Stefan Ram wrote:
"Andy Dingley" <di*****@codesm iths.comwrites:
Aspects like keys are quite specific to a specific implementation
through an RDBMS and it's not necessarily important to preserve them.
Keys are inherent to the relational model of the /data/ -
they are not an implementation detail of a specific RDBMS.
The concept of "keys" is relevant to any current "relational "
implementation of the data.
However the _specific_ use of keys is specific to the implementation.
There's a question of how far you normalise your data when designing a
relational model for it. You don't have to normalise to the same form
each time, and you don't have to use identical key structures.
If we see this "XML output" of the database model as being application
centric, then we don't care about such design choices. No matter how
normalised the data was when it was stored internally, we want the same
denormalised view for the output. As different implementations may have
used a different data model (an Access implementation was probably
de-normalised compared to a SQL Server implementation) , this difference
is now irrelevant, inappropriate and possibly misleading. Our XML
representation shouldn't preserve these keys.

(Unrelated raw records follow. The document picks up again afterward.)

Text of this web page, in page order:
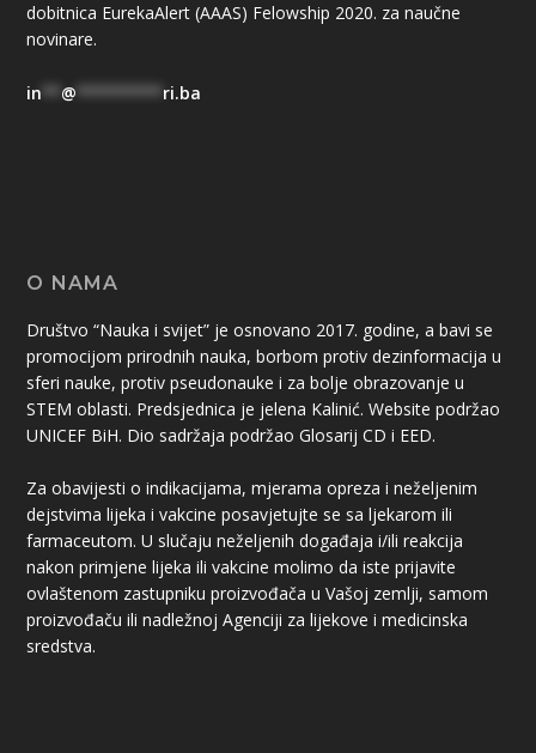
dobitnica EurekaAlert (AAAS) Felowship 2020. za naučne
novinare.
in @ ri.ba
O NAMA
Društvo “Nauka i svijet” je osnovano 2017. godine, a bavi se
promocijom prirodnih nauka, borbom protiv dezinformacija u
sferi nauke, protiv pseudonauke i za bolje obrazovanje u
STEM oblasti. Predsjednica je jelena Kalinić. Website podržao
UNICEF BiH. Dio sadržaja podržao Glosarij CD i EED.
Za obavijesti o indikacijama, mjerama opreza i neželjenim
dejstvima lijeka i vakcine posavjetujte se sa ljekarom ili
farmaceutom. U slučaju neželjenih događaja i/ili reakcija
nakon primjene lijeka ili vakcine molimo da iste prijavite
ovlaštenom zastupniku proizvođača u Vašoj zemlji, samom
proizvođaču ili nadležnoj Agenciji za lijekove i medicinska
sredstva.
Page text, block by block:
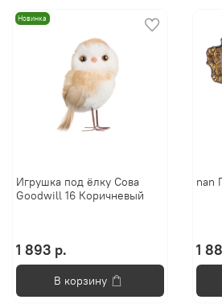
Новинка
Игрушка под ёлку Сова
Goodwill 16 Коричневый
1 893 р.
В корзину
nan
1
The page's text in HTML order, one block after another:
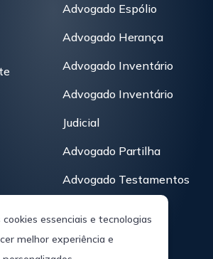
Advogado Espólio
Advogado Herança
Advogado Inventário
Advogado Inventário
Judicial
Advogado Partilha
Advogado Testamentos
essenciais e tecnologias
melhor experiência e
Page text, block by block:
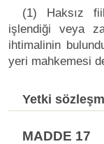
(1) Haksız
işlendiği veya
ihtimalinin
yeri mahkemesi
Yetki
MADDE 17
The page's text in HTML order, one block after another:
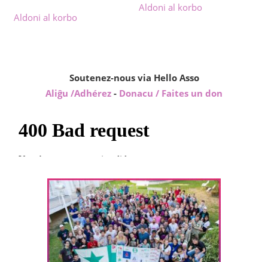
Aldoni al korbo
Aldoni al korbo
Soutenez-nous via Hello Asso
Aliĝu /Adhérez - Donacu / Faites un don
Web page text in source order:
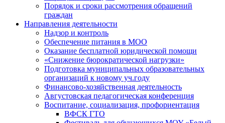
Порядок и сроки рассмотрения обращений
граждан
Направления деятельности
Надзор и контроль
Обеспечение питания в МОО
Оказание бесплатной юридической помощи
«Снижение бюрократической нагрузки»
Подготовка муниципальных образовательных
организаций к новому уч.году
Финансово-хозяйственная деятельность
Августовская педагогическая конференция
Воспитание, социализация, профориентация
ВФСК ГТО
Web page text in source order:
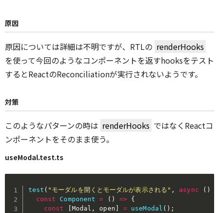
原因
原因については詳細は不明ですが、RTLの renderHooks
を使って今回のようなコンポーネントを返すhooksをテスト
するとReactのReconciliationが実行されないようです。
対策
このようなパターンの時は renderHooks ではなくReactコ
ンポーネントをそのまま使う。
useModal.test.ts
test ( "モーダルを開くとモーダルが表示される" , async ( )
const
Component = ( ) => {
const
Modal , open = useModal ( ) ;
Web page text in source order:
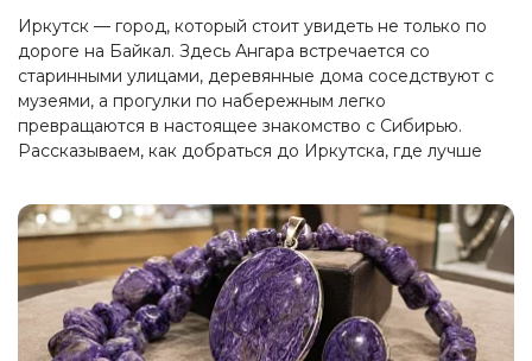
Иркутск — город, который стоит увидеть не только по
дороге на Байкал. Здесь Ангара встречается со
старинными улицами, деревянные дома соседствуют с
музеями, а прогулки по набережным легко
превращаются в настоящее знакомство с Сибирью.
Рассказываем, как добраться до Иркутска, где лучше
дня.
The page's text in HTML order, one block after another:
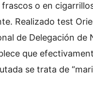
o en
Realizado test
de Delegación de
que
se trata de
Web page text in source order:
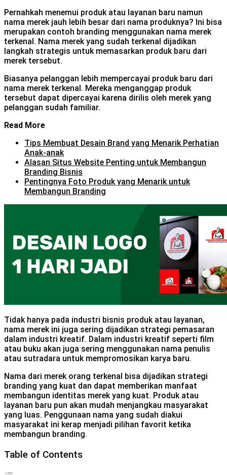
Pernahkah menemui produk atau layanan baru namun
nama merek jauh lebih besar dari nama produknya? Ini bisa
merupakan contoh branding menggunakan nama merek
terkenal. Nama merek yang sudah terkenal dijadikan
langkah strategis untuk memasarkan produk baru dari
merek tersebut.
Biasanya pelanggan lebih mempercayai produk baru dari
nama merek terkenal. Mereka menganggap produk
tersebut dapat dipercayai karena dirilis oleh merek yang
pelanggan sudah familiar.
Read More
Tips Membuat Desain Brand yang Menarik Perhatian
Anak-anak
Alasan Situs Website Penting untuk Membangun
Branding Bisnis
Pentingnya Foto Produk yang Menarik untuk
Membangun Branding
Tidak hanya pada industri bisnis produk atau layanan,
nama merek ini juga sering dijadikan strategi pemasaran
dalam industri kreatif. Dalam industri kreatif seperti film
atau buku akan juga sering menggunakan nama penulis
atau sutradara untuk mempromosikan karya baru.
Nama dari merek orang terkenal bisa dijadikan strategi
branding yang kuat dan dapat memberikan manfaat
membangun identitas merek yang kuat. Produk atau
layanan baru pun akan mudah menjangkau masyarakat
yang luas. Penggunaan nama yang sudah diakui
masyarakat ini kerap menjadi pilihan favorit ketika
membangun branding.
Table of Contents
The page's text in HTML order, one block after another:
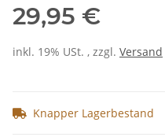
29,95 €
inkl. 19% USt. , zzgl. Versand
Knapper Lagerbestand
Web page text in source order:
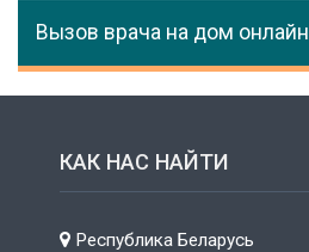
Вызов врача на дом онлайн
КАК НАС НАЙТИ
Республика Беларусь
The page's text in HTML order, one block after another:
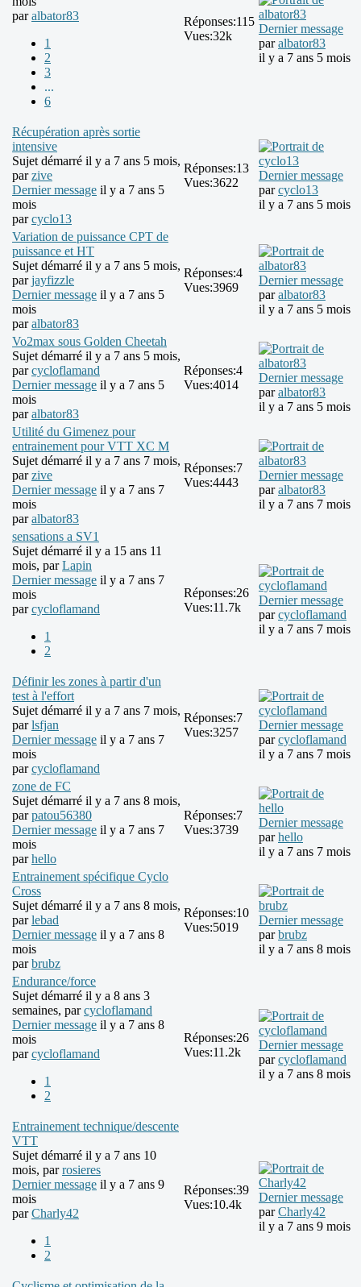
paralbator83
1
2
3
...
6
Réponses:115
Vues:32k
Dernier message
paralbator83
il y a 7 ans 5 mois
Récupération après sortie
intensive
Sujet démarré il y a 7 ans 5 mois,
parzive
Dernier message il y a 7 ans 5
mois
parcyclo13
Réponses:13
Vues:3622
Dernier message
parcyclo13
il y a 7 ans 5 mois
Variation de puissance CPT de
puissance et HT
Sujet démarré il y a 7 ans 5 mois,
parjayfizzle
Dernier message il y a 7 ans 5
mois
paralbator83
Réponses:4
Vues:3969
Dernier message
paralbator83
il y a 7 ans 5 mois
Vo2max sous Golden Cheetah
Sujet démarré il y a 7 ans 5 mois,
parcycloflamand
Dernier message il y a 7 ans 5
mois
paralbator83
Réponses:4
Vues:4014
Dernier message
paralbator83
il y a 7 ans 5 mois
Utilité du Gimenez pour
entrainement pour VTT XC M
Sujet démarré il y a 7 ans 7 mois,
parzive
Dernier message il y a 7 ans 7
mois
paralbator83
Réponses:7
Vues:4443
Dernier message
paralbator83
il y a 7 ans 7 mois
sensations a SV1
Sujet démarré il y a 15 ans 11
mois, parLapin
Dernier message il y a 7 ans 7
mois
parcycloflamand
1
2
Réponses:26
Vues:11.7k
Dernier message
parcycloflamand
il y a 7 ans 7 mois
Définir les zones à partir d'un
test à l'effort
Sujet démarré il y a 7 ans 7 mois,
parlsfjan
Dernier message il y a 7 ans 7
mois
parcycloflamand
Réponses:7
Vues:3257
Dernier message
parcycloflamand
il y a 7 ans 7 mois
zone de FC
Sujet démarré il y a 7 ans 8 mois,
parpatou56380
Dernier message il y a 7 ans 7
mois
parhello
Réponses:7
Vues:3739
Dernier message
parhello
il y a 7 ans 7 mois
Entrainement spécifique Cyclo
Cross
Sujet démarré il y a 7 ans 8 mois,
parlebad
Dernier message il y a 7 ans 8
mois
parbrubz
Réponses:10
Vues:5019
Dernier message
parbrubz
il y a 7 ans 8 mois
Endurance/force
Sujet démarré il y a 8 ans 3
semaines, parcycloflamand
Dernier message il y a 7 ans 8
mois
parcycloflamand
1
2
Réponses:26
Vues:11.2k
Dernier message
parcycloflamand
il y a 7 ans 8 mois
Entrainement technique/descente
VTT
Sujet démarré il y a 7 ans 10
mois, parrosieres
Dernier message il y a 7 ans 9
mois
parCharly42
1
2
Réponses:39
Vues:10.4k
Dernier message
parCharly42
il y a 7 ans 9 mois
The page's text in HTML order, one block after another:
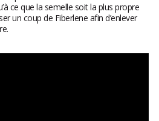
ce que la semelle soit la plus propre
un coup de Fiberlene afin d’enlever
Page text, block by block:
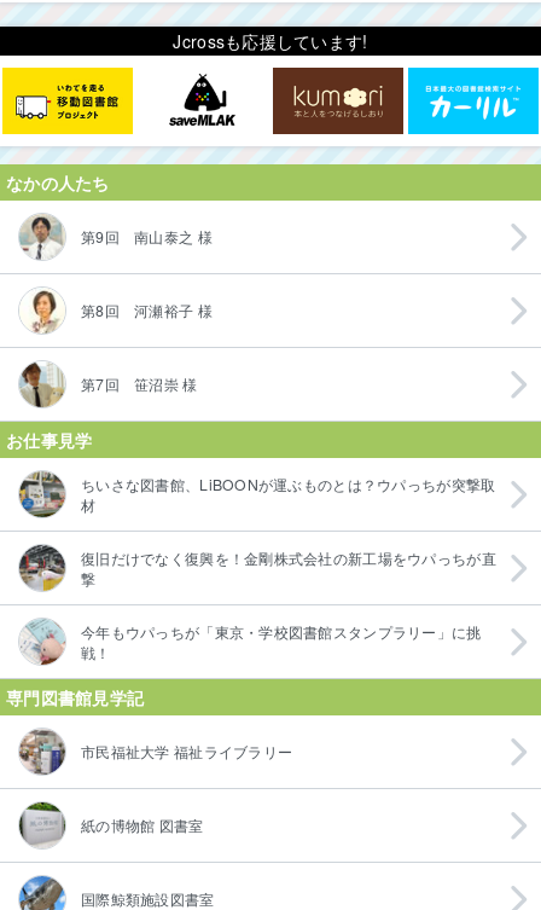
Jcrossも応援しています!
なかの人たち
第9回 南山泰之 様
第8回 河瀬裕子 様
第7回 笹沼崇 様
お仕事見学
ちいさな図書館、LiBOONが運ぶものとは？ウパっちが突撃取
材
復旧だけでなく復興を！金剛株式会社の新工場をウパっちが直
撃
今年もウパっちが「東京・学校図書館スタンプラリー」に挑
戦！
専門図書館見学記
市民福祉大学 福祉ライブラリー
紙の博物館 図書室
国際鯨類施設図書室

I only know about them from the XML-application "XHTML 1.1",
where the id-attribute has ID-type and "for" and "usemap" have
IDREF-type, and was not aware of problems with this approach.
Read the RDF documentation. Much of RDF's work was in overcoming the
shortcomings of XML, in providing a usable data model for ID &
IDREF-like concepts.
XML has two major shortcomings here:
* To use IDREF, you must first have an ID. What happens if you want to
refer to a node that's identifiable, but not explicitly labelled ? It's
a valid requirement.
* ID & IDREF only work within a single document. To make small
appplications that can inter-work in a large universe, we need tools
that can refer outside their immediate frame of reference. XPointer is
an attempt here, but there's still a lot lacking with XML in this
context.
But it's hardly practical, is it ?
It's not so hard storing relational data in XML with one
element per set and one element per tuple, in fact, this
seems quite natural to me.
What's a "tuple" here ? A tuple as held in a table, or a tuple as a
row in a relational view ? I have no real interest in
tuples-from-tables, they're too low level and only really useful for
"database replication between databases with identical table structures
and data models".
If we look at the more interesing case of tuples from a view, then
these will be de-normalised (i.e. they have structure that would have
been normalised into multiple tables). An appropriate XML
representation of these is also normalised. Now we can still say "one
element per tuple" simply, but it has to become "one parent element for
one or more tuples" and "potentiall y more than one level of element
hierarchy within a tuple"
I strongly recommend studying MS SQL 2000 and the splendid hack with
which they implemented the "AS XML" select query, without changing
anything in the database itself. If you search the MSDN SDK for
"Universal table" then there's a good explanation of it. Basically any
"AS XML" query produces a huge denormalised scratch table called the
"Universal table", then a trivial row scanner runs through this and
generates new element hierarchies when column values change. Quite
useful, and a splendid low-effort hack.